Your task is to copy the lines of the data below from the line holding "Absence de kill‑switch" through the line holding "season. [9, 101, 39, 112]", inclusive, exactly and with nothing added.

-=-=-=-=-

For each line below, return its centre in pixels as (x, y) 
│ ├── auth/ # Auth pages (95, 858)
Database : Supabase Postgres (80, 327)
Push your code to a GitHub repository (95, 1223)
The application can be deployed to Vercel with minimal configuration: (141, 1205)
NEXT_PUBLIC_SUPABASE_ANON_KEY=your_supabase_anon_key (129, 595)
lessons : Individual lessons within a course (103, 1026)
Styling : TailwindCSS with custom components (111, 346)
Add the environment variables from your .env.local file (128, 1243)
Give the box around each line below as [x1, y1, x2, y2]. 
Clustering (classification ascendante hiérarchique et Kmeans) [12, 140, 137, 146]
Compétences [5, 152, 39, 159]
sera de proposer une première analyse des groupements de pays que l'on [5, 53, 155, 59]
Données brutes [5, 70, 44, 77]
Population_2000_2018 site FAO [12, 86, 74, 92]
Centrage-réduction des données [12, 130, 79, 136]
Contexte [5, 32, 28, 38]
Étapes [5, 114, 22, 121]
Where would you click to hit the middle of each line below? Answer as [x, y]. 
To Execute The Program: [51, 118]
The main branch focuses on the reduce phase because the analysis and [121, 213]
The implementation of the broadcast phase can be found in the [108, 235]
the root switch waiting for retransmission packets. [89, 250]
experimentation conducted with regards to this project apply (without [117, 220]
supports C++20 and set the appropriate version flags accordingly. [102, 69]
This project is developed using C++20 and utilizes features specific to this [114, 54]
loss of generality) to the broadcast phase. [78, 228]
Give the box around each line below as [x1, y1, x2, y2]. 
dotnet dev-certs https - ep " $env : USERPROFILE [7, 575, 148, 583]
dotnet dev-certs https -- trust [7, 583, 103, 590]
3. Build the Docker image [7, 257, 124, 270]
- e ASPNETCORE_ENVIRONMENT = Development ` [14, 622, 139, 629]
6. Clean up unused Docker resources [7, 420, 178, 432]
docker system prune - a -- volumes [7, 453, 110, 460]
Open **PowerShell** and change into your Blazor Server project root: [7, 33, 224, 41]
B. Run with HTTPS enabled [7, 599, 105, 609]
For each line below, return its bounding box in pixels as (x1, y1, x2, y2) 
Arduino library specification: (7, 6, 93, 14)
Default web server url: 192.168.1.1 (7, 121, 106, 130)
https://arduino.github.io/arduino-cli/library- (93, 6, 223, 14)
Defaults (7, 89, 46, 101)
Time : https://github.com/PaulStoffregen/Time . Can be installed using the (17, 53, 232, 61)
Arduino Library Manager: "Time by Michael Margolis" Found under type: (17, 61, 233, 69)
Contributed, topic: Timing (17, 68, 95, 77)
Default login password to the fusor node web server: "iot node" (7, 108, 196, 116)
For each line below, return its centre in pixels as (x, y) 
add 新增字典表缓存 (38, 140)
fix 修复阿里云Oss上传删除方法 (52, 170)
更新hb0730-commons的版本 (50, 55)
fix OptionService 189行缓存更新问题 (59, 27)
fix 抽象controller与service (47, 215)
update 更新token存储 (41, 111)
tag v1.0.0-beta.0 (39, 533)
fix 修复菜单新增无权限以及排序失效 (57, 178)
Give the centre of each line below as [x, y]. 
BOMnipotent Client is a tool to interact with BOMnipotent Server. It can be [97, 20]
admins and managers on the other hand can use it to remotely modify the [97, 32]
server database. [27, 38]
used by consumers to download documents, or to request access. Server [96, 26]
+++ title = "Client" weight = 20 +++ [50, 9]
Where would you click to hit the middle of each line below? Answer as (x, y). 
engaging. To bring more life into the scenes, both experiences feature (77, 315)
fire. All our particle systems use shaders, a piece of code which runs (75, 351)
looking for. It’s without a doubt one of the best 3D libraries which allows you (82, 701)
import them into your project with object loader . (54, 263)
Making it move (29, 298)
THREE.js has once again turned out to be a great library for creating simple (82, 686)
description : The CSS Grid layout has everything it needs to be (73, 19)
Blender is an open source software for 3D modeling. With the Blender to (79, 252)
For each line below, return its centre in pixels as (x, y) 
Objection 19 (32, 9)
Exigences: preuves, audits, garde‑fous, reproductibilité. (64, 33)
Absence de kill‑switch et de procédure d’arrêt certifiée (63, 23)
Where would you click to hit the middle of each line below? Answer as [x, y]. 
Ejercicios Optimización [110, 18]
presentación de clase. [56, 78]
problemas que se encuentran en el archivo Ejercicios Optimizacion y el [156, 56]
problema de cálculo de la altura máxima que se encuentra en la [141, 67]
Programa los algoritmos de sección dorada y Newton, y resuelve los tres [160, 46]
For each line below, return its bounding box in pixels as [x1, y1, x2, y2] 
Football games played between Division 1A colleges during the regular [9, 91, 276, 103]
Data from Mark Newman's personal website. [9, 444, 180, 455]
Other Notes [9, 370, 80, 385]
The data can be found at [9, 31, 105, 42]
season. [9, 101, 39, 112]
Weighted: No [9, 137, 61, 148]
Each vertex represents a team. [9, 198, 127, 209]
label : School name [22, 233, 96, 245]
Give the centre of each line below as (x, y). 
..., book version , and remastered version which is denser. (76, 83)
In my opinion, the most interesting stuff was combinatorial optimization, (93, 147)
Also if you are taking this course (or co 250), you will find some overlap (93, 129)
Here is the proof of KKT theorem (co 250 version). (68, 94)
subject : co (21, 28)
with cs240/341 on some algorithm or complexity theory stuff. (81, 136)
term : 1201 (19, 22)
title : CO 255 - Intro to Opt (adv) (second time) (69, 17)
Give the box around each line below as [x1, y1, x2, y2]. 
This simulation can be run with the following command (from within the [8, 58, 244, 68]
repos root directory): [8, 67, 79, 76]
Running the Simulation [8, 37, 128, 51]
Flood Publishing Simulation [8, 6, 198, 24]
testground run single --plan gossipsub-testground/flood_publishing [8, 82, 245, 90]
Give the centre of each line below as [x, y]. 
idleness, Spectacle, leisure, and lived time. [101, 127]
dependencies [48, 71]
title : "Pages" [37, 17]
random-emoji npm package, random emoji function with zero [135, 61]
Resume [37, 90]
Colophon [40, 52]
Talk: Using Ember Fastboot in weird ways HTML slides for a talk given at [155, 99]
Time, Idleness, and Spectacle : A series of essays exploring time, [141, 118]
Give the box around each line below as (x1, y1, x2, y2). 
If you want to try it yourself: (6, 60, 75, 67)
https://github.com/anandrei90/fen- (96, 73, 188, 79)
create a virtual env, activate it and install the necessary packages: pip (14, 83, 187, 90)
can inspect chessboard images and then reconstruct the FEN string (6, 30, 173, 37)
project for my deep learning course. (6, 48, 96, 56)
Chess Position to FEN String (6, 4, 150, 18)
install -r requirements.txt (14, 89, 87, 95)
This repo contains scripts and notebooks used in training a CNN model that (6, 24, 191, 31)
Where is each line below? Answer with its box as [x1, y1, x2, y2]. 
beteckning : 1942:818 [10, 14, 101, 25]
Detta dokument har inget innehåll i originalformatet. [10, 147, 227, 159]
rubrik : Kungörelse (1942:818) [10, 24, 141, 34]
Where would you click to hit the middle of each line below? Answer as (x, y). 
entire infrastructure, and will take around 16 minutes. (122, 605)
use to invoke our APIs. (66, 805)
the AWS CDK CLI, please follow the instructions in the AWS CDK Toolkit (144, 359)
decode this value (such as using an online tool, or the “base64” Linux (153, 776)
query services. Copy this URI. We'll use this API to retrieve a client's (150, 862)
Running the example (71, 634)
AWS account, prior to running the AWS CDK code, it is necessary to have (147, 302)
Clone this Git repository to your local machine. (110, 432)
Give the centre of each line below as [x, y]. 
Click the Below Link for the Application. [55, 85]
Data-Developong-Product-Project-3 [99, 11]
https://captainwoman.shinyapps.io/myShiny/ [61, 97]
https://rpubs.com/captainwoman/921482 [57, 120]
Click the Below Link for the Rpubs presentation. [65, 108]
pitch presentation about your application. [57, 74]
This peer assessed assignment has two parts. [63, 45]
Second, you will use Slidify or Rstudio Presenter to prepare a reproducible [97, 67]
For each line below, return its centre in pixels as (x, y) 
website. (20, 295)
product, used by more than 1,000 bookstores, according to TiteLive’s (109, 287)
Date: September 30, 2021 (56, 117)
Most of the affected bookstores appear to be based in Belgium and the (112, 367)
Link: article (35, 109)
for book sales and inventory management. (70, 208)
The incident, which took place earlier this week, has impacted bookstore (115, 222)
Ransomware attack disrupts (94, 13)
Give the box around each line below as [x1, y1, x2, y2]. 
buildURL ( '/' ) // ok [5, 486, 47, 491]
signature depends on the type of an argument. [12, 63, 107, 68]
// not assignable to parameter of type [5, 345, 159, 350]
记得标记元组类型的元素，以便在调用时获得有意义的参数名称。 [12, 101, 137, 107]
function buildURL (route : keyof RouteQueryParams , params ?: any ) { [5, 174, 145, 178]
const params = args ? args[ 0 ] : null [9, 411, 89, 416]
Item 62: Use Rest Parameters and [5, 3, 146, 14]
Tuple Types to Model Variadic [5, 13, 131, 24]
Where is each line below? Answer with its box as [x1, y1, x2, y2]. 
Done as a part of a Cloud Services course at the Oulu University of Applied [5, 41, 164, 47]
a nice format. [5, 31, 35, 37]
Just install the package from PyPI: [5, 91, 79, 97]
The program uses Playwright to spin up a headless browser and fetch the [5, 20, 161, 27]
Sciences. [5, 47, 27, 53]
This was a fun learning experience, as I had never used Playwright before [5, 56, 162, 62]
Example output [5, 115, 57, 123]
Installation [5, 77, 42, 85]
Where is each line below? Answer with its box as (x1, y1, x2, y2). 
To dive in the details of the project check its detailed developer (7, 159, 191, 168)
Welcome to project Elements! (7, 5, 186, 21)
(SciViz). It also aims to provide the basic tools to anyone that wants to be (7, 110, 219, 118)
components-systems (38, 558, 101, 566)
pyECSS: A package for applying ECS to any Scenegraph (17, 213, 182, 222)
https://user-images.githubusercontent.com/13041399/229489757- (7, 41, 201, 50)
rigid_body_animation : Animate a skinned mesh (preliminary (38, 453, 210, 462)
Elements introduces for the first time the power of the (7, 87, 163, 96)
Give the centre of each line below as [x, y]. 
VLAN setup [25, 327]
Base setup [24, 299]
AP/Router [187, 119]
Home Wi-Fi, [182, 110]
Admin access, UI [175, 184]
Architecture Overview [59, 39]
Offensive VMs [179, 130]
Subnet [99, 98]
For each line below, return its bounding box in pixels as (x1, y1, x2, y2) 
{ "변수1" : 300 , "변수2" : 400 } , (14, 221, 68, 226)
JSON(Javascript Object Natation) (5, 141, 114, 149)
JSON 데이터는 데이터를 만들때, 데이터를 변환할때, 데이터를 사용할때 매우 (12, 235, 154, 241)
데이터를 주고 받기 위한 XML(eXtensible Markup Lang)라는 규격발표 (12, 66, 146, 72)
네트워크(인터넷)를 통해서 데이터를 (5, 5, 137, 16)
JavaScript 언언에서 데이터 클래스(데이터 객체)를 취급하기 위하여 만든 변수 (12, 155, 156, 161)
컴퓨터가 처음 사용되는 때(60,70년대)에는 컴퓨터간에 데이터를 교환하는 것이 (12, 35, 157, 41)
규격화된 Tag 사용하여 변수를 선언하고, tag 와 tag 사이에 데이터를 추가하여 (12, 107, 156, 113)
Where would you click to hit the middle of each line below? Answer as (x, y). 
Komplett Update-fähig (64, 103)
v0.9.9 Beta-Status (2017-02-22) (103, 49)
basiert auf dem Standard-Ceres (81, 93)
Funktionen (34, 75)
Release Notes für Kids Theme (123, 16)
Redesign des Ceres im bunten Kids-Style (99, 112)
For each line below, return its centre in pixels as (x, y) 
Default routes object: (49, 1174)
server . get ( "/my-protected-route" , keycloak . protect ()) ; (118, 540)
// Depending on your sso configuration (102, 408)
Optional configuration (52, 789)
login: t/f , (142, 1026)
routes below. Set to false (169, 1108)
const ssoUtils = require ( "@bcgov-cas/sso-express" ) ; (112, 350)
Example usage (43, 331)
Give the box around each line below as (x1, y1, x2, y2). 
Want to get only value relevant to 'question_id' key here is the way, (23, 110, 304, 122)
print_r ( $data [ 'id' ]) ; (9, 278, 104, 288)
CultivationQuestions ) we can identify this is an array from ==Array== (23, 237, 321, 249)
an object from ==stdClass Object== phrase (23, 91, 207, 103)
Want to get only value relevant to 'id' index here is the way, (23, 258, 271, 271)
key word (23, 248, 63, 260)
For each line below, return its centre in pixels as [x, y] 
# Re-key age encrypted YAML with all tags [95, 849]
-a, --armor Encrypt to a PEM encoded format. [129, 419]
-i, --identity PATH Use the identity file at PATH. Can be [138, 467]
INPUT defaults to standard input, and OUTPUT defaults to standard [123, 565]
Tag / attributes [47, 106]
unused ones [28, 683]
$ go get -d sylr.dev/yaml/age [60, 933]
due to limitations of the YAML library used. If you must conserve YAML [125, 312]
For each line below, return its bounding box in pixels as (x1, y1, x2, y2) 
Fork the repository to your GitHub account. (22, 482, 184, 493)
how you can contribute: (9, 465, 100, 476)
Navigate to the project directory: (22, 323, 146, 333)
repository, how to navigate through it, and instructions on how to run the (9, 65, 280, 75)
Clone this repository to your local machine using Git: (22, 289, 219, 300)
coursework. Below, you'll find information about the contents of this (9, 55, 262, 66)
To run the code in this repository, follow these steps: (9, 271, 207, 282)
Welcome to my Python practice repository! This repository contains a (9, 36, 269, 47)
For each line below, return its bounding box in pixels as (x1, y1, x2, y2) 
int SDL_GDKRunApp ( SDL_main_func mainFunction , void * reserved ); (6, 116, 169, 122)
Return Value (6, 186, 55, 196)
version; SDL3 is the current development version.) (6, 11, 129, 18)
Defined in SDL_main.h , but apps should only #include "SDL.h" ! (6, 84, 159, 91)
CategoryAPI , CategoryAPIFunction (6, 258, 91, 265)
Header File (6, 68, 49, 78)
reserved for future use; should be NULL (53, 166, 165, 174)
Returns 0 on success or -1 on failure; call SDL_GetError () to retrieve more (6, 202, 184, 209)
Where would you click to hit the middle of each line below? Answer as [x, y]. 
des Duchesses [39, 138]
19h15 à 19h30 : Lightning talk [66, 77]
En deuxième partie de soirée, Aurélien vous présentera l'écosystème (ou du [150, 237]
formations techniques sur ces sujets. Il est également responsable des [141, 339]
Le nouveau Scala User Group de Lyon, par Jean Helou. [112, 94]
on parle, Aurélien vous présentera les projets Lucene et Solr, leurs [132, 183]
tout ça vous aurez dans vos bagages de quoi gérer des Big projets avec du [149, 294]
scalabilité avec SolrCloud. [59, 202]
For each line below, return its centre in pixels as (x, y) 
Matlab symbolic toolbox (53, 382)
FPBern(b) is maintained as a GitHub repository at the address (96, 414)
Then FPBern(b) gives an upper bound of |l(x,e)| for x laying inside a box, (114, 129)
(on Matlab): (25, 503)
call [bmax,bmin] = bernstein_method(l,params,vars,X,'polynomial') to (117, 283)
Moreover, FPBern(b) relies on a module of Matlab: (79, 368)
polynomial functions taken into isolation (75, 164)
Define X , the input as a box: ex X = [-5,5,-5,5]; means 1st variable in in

-=-=-=-=-

- [Expected output]:
Absence de kill‑switch et de procédure d’arrêt certifiée (63, 23)
Where would you click to hit the middle of each line below? Answer as [x, y]. 
Ejercicios Optimización [110, 18]
presentación de clase. [56, 78]
problemas que se encuentran en el archivo Ejercicios Optimizacion y el [156, 56]
problema de cálculo de la altura máxima que se encuentra en la [141, 67]
Programa los algoritmos de sección dorada y Newton, y resuelve los tres [160, 46]
For each line below, return its bounding box in pixels as [x1, y1, x2, y2] 
Football games played between Division 1A colleges during the regular [9, 91, 276, 103]
Data from Mark Newman's personal website. [9, 444, 180, 455]
Other Notes [9, 370, 80, 385]
The data can be found at [9, 31, 105, 42]
season. [9, 101, 39, 112]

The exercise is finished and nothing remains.